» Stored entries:
:::
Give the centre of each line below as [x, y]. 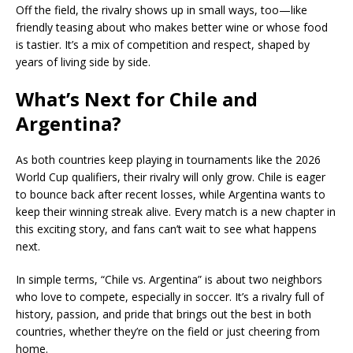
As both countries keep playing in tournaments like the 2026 [168, 160]
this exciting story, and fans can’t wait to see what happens [166, 229]
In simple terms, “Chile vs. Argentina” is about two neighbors [169, 279]
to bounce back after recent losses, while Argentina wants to [171, 194]
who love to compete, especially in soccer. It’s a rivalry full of [170, 297]
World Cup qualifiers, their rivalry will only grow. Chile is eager [171, 177]
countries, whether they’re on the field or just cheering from [168, 331]
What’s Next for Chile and [137, 99]
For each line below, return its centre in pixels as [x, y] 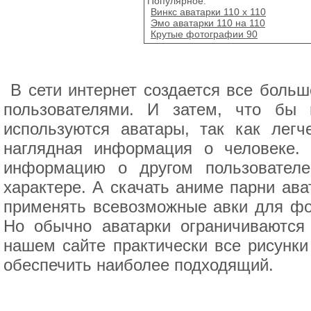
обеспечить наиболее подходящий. [138, 265]
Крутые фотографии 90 [204, 34]
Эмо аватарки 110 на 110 [208, 23]
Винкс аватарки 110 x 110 [208, 11]
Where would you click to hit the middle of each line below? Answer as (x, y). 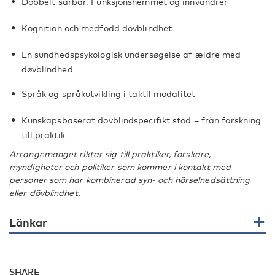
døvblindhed (47, 69)
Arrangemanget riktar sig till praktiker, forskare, (110, 154)
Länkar (28, 222)
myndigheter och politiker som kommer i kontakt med (120, 167)
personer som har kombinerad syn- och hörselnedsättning (130, 180)
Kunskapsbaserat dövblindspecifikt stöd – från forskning (141, 120)
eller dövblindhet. (45, 192)
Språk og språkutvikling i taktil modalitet (108, 94)
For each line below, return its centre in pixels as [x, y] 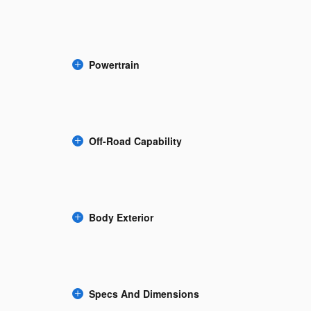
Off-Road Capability [135, 141]
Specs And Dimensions [144, 293]
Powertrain [114, 64]
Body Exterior [121, 217]
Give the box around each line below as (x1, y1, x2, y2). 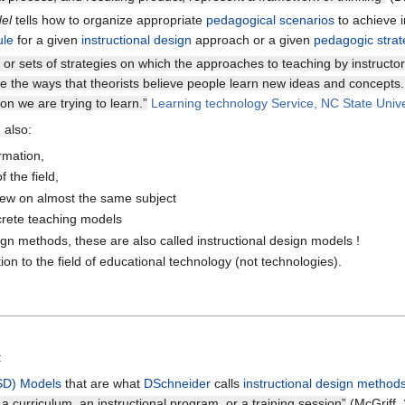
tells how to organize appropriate (12, 12, 207, 27)
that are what (61, 376, 144, 391)
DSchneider (143, 376, 211, 391)
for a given (14, 32, 82, 47)
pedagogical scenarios (206, 12, 335, 27)
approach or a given (192, 32, 315, 47)
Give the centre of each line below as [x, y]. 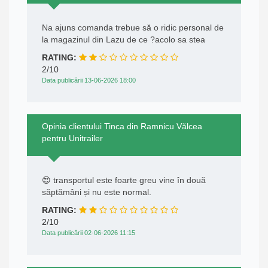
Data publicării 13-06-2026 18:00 [89, 80]
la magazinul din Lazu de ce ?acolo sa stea [124, 40]
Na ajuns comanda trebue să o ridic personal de [133, 28]
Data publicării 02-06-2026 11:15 [89, 233]
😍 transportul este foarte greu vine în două [124, 180]
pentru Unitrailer [72, 138]
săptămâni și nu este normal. [97, 192]
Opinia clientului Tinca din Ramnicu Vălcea [122, 127]
:::
» Problem to solve: Give the lines above again exactly, from the one containing "Off-Road Capability [135, 141]" to the one containing "pentru Unitrailer [72, 138]", both included, but leave out the pictures.

» Written solution:
Off-Road Capability [135, 141]
Specs And Dimensions [144, 293]
Powertrain [114, 64]
Body Exterior [121, 217]
Give the box around each line below as (x1, y1, x2, y2). 
tells how to organize appropriate (12, 12, 207, 27)
that are what (61, 376, 144, 391)
DSchneider (143, 376, 211, 391)
for a given (14, 32, 82, 47)
pedagogical scenarios (206, 12, 335, 27)
approach or a given (192, 32, 315, 47)
Give the centre of each line below as [x, y]. 
Data publicării 13-06-2026 18:00 [89, 80]
la magazinul din Lazu de ce ?acolo sa stea [124, 40]
Na ajuns comanda trebue să o ridic personal de [133, 28]
Data publicării 02-06-2026 11:15 [89, 233]
😍 transportul este foarte greu vine în două [124, 180]
pentru Unitrailer [72, 138]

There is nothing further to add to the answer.